Mais, dans la mesure où « le principe même de la responsabilité n’existe pas sans la causalité » (Y. Mayaud, Quelle certitude pour le lien de causalité dans la théorie de la responsabilité pénale ?, in Mélanges Decocq, Litec, 2004, p. 475), un enchaînement causal certain entre la faute et le dommage est exigé (V. not. Crim. 20 juin 2006, n° 05-87.147 ; 30 sept. 2008, n° 06-87.205) ; exigence à laquelle les juges de la cour d’appel ne prennent pas soin de satisfaire alors même qu’en première instance le défaut de certitude du lien de causalité était précisément à l’origine de la relaxe du directeur et de la personne morale (T. corr.

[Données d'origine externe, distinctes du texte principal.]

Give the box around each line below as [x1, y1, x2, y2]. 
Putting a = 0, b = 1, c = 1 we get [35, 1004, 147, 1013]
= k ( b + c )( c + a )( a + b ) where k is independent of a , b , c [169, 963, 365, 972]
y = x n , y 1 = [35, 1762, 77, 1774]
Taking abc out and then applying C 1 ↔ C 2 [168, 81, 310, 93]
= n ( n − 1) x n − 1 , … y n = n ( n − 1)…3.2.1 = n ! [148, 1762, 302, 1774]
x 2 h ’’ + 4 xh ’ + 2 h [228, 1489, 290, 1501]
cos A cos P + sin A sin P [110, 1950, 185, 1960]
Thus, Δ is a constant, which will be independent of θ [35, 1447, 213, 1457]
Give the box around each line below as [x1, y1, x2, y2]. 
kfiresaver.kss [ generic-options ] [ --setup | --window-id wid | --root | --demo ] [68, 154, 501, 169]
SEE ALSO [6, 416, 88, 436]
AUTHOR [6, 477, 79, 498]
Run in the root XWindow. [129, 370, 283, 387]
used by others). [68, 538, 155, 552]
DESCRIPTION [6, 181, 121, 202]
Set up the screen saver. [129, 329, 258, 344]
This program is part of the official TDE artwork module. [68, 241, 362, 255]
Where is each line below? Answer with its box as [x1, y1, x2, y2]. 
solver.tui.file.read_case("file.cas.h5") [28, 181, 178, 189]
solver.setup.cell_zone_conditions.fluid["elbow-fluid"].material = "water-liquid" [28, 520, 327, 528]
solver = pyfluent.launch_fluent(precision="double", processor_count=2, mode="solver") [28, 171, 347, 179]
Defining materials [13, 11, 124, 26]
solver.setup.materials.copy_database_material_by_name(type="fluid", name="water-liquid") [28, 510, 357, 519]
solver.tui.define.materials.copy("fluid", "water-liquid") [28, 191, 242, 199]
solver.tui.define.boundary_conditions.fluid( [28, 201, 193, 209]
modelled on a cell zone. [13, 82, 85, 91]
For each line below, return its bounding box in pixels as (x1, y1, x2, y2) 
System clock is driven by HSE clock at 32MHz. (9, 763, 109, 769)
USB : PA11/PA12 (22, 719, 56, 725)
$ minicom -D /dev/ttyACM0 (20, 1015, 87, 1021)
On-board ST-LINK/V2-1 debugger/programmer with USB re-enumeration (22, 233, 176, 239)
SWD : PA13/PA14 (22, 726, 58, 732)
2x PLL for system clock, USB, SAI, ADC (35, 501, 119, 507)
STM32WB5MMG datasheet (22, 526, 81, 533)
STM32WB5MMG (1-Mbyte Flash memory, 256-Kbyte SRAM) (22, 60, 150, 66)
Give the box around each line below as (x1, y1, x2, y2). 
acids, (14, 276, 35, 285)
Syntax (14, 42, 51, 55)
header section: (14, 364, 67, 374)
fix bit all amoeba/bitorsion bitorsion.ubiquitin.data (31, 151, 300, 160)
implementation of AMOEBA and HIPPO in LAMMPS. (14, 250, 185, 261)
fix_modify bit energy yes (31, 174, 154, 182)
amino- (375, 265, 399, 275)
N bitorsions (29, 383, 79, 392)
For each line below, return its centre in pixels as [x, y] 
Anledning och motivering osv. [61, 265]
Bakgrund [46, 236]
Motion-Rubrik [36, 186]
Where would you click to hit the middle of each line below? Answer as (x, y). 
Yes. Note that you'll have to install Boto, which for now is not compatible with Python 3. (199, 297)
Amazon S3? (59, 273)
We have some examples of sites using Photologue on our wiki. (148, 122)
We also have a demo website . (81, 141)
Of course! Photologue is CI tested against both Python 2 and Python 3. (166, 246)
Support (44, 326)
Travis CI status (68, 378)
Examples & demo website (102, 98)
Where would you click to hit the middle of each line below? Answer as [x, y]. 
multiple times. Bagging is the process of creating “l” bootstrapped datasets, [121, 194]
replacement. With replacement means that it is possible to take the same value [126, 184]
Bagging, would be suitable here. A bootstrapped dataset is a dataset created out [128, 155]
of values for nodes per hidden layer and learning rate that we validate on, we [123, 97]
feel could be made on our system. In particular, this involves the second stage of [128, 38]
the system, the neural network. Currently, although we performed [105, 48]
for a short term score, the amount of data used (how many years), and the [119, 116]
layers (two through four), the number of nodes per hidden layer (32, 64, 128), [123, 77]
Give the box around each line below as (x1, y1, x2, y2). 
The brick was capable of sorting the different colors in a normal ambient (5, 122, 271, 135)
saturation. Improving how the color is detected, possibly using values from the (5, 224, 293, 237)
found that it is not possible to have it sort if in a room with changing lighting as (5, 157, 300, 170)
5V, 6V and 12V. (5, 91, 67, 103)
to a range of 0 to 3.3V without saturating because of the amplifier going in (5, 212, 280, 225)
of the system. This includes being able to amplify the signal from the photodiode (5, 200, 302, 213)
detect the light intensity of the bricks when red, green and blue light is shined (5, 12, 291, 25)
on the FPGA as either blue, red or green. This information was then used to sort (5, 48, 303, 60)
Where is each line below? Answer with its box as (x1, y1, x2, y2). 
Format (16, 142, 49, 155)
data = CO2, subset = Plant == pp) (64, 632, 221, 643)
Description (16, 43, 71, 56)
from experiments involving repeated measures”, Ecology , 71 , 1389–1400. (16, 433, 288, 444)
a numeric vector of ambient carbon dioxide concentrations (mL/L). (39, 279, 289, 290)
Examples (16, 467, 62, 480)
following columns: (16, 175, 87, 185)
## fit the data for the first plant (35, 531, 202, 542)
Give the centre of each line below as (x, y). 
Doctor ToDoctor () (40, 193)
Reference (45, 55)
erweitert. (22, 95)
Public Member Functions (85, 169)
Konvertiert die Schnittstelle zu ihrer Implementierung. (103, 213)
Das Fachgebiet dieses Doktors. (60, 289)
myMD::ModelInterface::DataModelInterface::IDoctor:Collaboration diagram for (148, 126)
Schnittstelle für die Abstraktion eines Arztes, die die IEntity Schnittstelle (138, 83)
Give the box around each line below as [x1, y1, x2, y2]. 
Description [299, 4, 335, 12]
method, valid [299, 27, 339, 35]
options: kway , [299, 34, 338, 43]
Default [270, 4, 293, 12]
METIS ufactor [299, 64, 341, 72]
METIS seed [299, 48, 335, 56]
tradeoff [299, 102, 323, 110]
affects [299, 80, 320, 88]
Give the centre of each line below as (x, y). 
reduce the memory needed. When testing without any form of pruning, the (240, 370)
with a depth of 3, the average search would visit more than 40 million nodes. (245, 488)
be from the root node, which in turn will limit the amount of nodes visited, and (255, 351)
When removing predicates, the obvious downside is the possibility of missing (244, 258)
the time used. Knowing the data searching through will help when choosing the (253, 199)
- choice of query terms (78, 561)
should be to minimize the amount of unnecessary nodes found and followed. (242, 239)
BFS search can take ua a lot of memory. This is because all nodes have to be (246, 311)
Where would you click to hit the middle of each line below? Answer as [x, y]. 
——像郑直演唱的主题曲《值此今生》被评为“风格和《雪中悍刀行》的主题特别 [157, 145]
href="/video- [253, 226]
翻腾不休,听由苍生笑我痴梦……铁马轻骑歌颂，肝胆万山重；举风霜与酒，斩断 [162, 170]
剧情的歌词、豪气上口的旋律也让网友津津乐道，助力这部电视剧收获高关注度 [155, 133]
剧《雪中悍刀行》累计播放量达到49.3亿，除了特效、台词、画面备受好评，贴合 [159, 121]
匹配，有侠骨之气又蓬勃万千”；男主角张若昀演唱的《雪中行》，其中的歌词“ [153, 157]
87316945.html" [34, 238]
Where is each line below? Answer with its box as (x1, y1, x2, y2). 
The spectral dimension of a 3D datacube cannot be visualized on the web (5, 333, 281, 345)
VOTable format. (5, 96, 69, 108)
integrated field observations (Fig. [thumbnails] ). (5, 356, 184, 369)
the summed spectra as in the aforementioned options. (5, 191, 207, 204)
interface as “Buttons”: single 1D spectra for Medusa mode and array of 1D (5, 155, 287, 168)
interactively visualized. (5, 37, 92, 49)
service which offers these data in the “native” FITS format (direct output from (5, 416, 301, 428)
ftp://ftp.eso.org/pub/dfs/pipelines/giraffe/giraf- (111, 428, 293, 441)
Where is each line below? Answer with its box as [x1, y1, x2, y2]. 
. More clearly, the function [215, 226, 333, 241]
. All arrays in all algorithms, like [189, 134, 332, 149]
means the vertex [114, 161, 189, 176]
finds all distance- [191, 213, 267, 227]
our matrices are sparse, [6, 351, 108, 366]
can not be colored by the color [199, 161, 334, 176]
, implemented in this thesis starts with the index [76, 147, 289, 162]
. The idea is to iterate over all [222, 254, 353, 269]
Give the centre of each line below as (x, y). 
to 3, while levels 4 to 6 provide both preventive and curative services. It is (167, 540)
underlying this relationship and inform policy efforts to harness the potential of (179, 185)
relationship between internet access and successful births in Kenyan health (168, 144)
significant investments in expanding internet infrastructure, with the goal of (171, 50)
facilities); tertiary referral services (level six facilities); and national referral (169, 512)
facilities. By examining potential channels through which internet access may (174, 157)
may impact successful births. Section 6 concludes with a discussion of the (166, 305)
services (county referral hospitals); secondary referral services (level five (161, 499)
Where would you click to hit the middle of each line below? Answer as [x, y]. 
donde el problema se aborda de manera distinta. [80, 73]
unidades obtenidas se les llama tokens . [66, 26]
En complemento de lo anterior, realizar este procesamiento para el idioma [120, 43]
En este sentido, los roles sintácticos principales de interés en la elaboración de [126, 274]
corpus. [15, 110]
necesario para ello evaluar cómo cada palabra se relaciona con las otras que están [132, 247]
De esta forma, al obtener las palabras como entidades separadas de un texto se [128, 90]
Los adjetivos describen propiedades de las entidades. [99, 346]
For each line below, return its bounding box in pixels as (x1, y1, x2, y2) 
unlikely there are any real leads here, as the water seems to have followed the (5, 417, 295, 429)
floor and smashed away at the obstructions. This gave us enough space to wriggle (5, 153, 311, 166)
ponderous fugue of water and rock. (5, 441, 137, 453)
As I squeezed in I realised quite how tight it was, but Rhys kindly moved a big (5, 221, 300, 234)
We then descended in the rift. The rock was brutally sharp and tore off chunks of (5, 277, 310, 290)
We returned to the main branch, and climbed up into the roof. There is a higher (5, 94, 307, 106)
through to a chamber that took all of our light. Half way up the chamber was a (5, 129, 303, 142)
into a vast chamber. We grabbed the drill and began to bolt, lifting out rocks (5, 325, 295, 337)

Toulouse, 3e ch., 19 nov. 2009, n° 1110/09).

À la lecture de l’arrêt, on ne peut que s’interroger sur les raisons ayant conduit les juges toulousains à ne pas se prononcer sur cette exigence jurisprudentielle pourtant forte de conséquences pour l’ex-directeur, condamné à trois ans d’emprisonnement dont deux avec sursis et 45 000 € d’amende et la personne morale, condamnée quant à elle à 225 000 € d’amende. Cet évitement, couplé à l’emploi d’un vocabulaire particulièrement péjoratif – l’avocat du condamné étant allé jusqu’à qualifier l’arrêt empreint « d’une méchanceté surprenante » (Le Monde, 28 sept. 2012) – ponctuant les arguments retenus par la cour d’appel, ne sont pas sans entacher la solution d’opportunité.

Si un pourvoi en cassation a été formé par la défense contre cette décision, un éclaircissement est attendu s’agissant, d’une part, de fautes considérées comme étant la cause indirecte de la survenance du dommage et, d’autre part, de l’ajout tendancieux à la formule classique, réalisé par les juges toulousains qui considèrent que l’ancien directeur « a commis une succession de graves fautes qui ont directement contribué à créer la situation qui a permis la réalisation du dommage » (p. 380). Cet arrêt sort, à n’en pas douter, « de l’épure judiciaire habituelle » (Le Monde, 28 sept. 2012).